After a few weeks without any complaints, the broadband industry is once more back in the dock at the ASA. This time it is Virgin Media and a TV advert that had David Tennant destroying a buffering symbol with a baseball bat and the claim ""Now from Virgin Media, you could say goodbye to buffering with superfast fibre-optic broadband".
18 consumers complained about the advert, with the common theme that the advert was misleading as they understood users would still experience buffering. The evidence presented by Virgin Media seems to revolve around the Ofcom speed data and testing by Virgin Media themselves, which apparently show that on the slowest product they sell currently (30 Mbps) no customer received download speeds of less than 15 Mbps. This is of course several times faster than the accepted speed that most Internet video requires to stream which is 1.5 Mbps to 4 Mbps, though this speed is rising and even today YouTube is hosting 4K videos.

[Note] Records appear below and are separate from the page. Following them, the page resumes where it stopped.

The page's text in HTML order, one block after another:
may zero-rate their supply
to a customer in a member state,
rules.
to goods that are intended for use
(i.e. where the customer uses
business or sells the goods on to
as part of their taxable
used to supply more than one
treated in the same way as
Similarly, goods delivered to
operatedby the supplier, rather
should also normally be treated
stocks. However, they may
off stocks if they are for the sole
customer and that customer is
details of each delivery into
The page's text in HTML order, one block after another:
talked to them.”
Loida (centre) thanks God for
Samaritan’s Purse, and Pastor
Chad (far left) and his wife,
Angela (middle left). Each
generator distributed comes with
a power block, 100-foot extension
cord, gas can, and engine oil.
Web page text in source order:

Virgin Media when creating the advert believed the use of the word could was enough to cover the times when things like the consumers home network was the source of the buffering, and of course the ability for the server serving the video stream to cope with the level of demand. Alas the ASA has not seen the situation in the same manner and has upheld the complaints, particularly as the destruction of the buffering symbol visually suggested the complete removal of buffering.

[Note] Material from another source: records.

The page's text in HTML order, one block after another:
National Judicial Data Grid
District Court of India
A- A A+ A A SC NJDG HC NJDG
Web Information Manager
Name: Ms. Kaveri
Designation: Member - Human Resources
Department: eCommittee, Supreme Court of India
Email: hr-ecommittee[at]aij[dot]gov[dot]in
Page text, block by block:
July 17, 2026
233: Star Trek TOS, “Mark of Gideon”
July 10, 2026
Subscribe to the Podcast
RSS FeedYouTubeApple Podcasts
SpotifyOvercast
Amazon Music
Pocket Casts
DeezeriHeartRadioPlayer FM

The 4K trailer appears to stream at a rate of around 24 Mbps when played in original quality, but very few people have a monitor that will display it at its native resolution. The 1080p version streams after an initial buffering at around 5 Mbps, the 1080p version offers a good image but not as crisp as the 4K version even when viewed on a 1920x1200 monitor, due to the higher bit rate producing less compression artifacts.
Wow, not sure I agree with the ASA's logic on this one. Virgin are advertising an internet connection product, nothing really to do with the customers own network, computer equipment or that of the random website they are trying to stream videos off. I guess if Virgin want to advertise they better say "this connection is AWESOME... if you experience buffering its YOU!"